> [WORK TASK]:
All lines of the entries with "character" in them must be listed.

PROVIDED RECORDS Block Start

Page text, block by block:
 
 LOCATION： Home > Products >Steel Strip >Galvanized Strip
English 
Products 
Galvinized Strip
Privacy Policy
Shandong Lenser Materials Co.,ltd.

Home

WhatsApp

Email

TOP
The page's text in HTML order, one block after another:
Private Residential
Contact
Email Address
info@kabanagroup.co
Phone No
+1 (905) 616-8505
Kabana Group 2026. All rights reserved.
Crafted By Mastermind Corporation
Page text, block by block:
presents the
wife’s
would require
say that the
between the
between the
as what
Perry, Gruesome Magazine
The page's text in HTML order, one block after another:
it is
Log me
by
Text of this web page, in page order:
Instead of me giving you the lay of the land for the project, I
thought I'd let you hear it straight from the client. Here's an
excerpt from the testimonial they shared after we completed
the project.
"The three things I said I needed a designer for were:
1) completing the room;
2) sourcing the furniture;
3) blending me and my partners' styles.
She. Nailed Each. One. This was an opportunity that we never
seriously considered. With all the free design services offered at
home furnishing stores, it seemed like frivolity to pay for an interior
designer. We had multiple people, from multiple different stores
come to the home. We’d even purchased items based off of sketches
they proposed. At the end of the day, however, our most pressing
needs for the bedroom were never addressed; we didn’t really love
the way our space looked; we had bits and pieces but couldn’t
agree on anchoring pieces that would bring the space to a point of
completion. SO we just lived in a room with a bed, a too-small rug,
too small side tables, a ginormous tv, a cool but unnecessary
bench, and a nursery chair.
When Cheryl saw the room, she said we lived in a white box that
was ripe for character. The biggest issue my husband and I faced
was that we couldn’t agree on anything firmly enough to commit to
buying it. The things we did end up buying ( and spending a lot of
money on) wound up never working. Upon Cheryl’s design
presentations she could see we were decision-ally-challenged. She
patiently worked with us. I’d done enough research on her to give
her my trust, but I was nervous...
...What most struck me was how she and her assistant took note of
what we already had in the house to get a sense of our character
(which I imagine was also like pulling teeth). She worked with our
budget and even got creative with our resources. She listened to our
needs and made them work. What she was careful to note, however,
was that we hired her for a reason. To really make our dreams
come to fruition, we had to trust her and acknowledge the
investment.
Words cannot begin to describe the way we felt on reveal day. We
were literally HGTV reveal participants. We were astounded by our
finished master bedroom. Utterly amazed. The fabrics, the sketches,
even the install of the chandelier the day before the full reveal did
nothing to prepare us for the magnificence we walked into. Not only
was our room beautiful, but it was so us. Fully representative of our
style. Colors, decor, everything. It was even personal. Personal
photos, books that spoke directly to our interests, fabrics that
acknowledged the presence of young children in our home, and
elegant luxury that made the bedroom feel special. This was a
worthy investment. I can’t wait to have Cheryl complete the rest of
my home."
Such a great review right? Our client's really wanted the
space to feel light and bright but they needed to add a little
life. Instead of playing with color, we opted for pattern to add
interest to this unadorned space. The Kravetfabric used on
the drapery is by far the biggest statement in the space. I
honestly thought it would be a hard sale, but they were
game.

PROVIDED RECORDS Block End
PROVIDED RECORDS Block Start

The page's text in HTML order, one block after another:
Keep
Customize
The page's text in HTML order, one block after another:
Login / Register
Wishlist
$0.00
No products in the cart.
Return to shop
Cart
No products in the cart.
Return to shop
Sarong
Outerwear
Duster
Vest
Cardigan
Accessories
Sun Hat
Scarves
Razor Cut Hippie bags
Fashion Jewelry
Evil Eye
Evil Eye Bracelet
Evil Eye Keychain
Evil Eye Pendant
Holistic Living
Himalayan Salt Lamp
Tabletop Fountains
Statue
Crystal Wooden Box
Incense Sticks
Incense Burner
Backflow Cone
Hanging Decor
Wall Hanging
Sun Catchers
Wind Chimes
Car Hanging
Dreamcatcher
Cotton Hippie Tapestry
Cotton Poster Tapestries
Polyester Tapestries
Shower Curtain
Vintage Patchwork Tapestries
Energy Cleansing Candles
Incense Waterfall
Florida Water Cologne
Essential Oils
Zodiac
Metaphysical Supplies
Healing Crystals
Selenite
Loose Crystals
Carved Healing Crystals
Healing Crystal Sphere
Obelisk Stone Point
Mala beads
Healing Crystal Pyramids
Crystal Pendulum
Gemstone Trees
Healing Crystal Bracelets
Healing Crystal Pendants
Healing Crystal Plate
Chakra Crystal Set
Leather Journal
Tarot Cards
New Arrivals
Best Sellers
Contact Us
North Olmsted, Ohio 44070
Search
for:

PROVIDED RECORDS Block End

> [ANSWER SECTION]:
was ripe for character. The biggest issue my husband and I faced
what we already had in the house to get a sense of our character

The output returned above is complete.